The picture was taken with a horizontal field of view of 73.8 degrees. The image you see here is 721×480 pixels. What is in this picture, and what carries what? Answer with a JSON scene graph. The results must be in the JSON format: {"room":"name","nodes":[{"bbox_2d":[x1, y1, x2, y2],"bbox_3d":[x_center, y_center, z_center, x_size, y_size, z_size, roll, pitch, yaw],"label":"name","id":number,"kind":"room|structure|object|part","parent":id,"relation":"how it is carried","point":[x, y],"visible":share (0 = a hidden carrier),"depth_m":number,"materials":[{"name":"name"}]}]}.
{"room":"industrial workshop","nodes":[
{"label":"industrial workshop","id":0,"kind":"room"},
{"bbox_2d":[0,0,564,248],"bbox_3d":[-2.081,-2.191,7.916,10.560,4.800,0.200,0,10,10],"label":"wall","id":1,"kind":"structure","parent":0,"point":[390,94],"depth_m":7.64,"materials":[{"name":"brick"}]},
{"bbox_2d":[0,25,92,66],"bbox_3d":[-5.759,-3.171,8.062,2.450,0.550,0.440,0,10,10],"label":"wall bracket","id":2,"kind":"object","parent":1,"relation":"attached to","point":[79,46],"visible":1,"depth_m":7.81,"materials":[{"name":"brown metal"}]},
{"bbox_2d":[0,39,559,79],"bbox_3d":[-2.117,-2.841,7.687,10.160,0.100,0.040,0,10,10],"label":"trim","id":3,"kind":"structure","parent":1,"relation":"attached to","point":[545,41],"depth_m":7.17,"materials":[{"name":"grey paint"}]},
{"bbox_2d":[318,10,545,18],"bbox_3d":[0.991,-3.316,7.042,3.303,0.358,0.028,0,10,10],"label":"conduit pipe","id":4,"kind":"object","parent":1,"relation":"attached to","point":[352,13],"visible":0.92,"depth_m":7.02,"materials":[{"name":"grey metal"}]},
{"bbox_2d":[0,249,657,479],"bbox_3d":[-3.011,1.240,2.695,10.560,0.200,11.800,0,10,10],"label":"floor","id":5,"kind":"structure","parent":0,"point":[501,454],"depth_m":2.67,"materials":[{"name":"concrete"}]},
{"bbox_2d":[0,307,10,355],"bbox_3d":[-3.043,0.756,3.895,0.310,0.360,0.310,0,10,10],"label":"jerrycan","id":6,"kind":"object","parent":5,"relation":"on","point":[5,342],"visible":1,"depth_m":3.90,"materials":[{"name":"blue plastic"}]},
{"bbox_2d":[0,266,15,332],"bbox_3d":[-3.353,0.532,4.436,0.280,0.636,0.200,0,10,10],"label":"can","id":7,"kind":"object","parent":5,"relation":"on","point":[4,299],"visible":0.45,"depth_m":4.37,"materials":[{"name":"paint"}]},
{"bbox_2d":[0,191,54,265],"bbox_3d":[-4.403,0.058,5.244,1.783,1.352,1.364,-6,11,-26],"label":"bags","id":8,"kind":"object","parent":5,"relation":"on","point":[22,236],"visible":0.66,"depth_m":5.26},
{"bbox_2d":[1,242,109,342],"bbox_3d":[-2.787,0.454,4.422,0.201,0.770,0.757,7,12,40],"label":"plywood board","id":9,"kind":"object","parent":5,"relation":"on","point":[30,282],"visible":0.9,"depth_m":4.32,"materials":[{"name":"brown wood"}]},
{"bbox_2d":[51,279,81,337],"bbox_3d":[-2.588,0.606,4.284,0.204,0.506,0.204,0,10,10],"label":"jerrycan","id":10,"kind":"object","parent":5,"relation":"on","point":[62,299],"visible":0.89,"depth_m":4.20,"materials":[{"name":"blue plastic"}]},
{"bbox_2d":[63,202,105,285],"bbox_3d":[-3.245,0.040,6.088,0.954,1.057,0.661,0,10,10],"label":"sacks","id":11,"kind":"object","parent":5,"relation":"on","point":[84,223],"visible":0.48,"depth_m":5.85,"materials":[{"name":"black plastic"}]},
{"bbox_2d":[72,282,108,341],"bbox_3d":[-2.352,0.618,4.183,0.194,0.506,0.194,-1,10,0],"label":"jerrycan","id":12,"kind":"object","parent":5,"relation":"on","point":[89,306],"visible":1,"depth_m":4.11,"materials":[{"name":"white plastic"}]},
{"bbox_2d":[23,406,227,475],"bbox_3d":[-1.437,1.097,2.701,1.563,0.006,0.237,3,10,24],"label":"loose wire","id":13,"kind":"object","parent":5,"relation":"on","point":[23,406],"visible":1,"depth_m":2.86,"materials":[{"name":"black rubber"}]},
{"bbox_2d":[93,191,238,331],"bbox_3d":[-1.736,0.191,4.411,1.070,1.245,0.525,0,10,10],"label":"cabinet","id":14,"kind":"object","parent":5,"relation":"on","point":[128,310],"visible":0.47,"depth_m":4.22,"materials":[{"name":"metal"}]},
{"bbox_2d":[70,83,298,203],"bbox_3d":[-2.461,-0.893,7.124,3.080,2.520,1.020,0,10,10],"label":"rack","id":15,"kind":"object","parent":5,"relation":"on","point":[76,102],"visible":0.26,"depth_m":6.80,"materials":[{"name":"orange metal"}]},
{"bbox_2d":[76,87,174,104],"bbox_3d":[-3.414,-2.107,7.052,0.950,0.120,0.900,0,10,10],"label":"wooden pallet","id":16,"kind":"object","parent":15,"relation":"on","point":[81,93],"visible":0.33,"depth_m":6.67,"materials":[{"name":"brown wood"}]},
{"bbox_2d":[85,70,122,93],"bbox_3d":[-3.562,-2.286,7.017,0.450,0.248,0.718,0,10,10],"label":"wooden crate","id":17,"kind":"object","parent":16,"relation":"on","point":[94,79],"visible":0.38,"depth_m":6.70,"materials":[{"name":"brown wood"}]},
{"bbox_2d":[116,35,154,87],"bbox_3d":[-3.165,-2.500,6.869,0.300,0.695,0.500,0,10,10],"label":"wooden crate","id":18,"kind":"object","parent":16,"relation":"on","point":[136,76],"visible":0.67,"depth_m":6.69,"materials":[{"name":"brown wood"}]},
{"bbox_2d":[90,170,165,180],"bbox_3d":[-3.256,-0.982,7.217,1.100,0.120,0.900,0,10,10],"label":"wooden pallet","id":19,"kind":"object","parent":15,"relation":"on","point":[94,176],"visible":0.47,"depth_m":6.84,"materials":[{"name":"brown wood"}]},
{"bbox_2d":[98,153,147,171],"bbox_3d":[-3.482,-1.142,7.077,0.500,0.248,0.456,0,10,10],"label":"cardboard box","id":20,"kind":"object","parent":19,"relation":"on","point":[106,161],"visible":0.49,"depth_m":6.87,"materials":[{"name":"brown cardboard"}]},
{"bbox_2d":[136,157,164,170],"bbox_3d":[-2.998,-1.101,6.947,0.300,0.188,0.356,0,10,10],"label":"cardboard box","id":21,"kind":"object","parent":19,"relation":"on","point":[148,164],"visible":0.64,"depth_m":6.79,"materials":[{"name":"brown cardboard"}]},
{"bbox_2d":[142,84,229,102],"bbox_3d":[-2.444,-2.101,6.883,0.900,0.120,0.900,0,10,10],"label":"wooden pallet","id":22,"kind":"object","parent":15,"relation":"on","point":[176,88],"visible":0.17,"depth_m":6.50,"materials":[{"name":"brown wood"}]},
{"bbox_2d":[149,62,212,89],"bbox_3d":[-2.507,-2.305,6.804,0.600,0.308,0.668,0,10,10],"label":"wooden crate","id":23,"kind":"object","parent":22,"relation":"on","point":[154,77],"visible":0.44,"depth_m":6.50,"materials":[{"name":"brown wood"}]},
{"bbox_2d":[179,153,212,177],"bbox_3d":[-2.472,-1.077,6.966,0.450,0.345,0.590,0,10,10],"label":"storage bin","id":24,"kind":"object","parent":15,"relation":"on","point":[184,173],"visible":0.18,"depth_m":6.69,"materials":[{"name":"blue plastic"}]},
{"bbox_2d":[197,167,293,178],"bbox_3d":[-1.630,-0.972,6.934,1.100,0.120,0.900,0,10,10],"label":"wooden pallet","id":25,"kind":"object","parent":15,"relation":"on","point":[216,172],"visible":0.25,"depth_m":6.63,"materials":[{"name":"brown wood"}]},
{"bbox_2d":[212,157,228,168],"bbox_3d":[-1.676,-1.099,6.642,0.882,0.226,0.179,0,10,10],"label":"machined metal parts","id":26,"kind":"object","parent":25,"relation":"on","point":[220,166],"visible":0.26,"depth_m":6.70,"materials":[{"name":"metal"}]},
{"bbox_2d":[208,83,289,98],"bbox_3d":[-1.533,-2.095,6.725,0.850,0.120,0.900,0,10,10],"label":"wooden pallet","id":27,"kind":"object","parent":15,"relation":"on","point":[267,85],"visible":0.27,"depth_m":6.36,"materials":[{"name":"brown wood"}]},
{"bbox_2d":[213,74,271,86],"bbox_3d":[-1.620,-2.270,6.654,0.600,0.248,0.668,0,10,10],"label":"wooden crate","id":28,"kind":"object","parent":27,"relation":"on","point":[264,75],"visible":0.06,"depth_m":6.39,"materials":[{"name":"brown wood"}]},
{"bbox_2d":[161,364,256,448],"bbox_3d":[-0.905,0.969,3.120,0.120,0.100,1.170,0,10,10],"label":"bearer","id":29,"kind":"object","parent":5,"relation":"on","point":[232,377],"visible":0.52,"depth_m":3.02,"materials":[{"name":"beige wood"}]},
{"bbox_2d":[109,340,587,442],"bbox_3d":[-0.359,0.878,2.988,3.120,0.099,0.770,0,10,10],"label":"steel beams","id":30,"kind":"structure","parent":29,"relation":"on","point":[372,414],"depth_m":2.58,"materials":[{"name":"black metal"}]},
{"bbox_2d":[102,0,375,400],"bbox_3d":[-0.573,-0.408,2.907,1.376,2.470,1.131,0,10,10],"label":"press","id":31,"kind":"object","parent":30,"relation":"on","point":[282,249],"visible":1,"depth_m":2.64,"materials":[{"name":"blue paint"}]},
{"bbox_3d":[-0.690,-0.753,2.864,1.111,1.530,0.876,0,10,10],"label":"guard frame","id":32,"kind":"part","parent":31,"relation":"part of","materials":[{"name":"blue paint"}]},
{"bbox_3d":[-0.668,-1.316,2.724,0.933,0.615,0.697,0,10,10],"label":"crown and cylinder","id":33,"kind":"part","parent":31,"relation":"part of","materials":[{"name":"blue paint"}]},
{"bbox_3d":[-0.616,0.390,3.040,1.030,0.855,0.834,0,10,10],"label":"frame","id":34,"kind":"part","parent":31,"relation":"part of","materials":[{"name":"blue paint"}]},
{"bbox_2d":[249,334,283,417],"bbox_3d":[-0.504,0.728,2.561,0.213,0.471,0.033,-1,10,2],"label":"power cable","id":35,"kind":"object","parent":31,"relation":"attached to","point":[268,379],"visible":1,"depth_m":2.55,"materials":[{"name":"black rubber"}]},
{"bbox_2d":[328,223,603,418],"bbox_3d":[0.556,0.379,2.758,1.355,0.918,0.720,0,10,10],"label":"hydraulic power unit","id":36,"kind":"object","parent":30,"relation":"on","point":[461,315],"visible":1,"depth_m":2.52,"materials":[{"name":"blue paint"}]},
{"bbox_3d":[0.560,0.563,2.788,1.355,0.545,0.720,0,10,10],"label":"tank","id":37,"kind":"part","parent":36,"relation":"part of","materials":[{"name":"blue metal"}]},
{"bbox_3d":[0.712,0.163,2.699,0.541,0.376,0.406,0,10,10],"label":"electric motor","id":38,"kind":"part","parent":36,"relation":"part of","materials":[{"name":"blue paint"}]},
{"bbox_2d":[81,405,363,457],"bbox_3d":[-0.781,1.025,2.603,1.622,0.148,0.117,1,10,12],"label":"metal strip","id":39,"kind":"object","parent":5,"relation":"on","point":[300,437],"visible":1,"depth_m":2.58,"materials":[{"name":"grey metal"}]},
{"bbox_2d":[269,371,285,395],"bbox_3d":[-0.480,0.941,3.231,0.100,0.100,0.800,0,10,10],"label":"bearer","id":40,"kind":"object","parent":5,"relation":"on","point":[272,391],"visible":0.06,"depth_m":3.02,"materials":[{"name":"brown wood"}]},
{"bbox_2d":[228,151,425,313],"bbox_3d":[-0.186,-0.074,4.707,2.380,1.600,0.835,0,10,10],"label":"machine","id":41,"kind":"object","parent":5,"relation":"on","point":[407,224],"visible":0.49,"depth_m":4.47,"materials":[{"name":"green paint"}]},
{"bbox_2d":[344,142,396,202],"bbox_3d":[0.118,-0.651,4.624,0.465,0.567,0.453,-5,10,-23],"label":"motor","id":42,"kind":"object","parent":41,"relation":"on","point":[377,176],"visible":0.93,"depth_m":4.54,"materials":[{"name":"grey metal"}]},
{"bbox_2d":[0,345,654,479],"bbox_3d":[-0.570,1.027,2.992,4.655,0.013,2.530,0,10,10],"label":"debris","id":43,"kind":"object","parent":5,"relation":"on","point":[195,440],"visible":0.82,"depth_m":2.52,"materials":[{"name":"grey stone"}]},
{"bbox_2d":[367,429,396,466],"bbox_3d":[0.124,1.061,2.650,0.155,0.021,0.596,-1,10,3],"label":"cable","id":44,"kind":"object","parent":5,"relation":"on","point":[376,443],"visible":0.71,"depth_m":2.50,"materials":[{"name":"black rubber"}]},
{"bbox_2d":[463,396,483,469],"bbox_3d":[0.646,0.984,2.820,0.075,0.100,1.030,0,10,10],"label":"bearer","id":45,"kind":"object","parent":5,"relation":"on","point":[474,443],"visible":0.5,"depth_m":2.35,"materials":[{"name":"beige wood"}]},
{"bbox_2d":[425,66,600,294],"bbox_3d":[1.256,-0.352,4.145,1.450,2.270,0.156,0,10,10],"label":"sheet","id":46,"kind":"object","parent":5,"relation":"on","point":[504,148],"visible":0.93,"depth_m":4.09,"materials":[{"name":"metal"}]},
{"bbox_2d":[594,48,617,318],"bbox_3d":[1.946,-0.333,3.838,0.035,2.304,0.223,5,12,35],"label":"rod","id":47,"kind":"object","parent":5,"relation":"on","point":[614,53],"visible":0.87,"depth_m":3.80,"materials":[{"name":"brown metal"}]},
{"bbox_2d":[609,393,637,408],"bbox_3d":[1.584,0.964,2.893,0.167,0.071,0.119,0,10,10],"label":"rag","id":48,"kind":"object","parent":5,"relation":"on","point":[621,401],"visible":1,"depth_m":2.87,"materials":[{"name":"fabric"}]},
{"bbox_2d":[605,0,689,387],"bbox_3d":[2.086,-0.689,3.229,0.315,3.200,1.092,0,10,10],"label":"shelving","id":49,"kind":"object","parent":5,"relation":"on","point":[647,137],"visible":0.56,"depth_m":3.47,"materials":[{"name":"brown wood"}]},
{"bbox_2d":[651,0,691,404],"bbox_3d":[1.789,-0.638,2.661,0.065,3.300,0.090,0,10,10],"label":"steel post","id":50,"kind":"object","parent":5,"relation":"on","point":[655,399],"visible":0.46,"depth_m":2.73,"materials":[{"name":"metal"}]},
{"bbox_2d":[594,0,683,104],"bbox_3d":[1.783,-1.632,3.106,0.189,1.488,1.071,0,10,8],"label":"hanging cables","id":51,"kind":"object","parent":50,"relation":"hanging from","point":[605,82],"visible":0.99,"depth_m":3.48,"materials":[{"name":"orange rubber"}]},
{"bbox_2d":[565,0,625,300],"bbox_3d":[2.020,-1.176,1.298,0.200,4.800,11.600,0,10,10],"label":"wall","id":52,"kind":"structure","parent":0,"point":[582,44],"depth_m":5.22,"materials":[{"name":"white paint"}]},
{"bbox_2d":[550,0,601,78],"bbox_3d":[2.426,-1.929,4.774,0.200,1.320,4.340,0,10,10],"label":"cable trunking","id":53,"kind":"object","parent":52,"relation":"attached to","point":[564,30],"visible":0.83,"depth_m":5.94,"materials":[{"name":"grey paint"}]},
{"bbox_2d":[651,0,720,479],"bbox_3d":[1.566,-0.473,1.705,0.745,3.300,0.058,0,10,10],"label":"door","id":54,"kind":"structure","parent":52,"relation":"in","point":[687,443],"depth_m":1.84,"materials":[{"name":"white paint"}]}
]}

● **Exercise prompt**: Answer with a single number, the count of lines above that contain "crate".

● **Solution below**: 4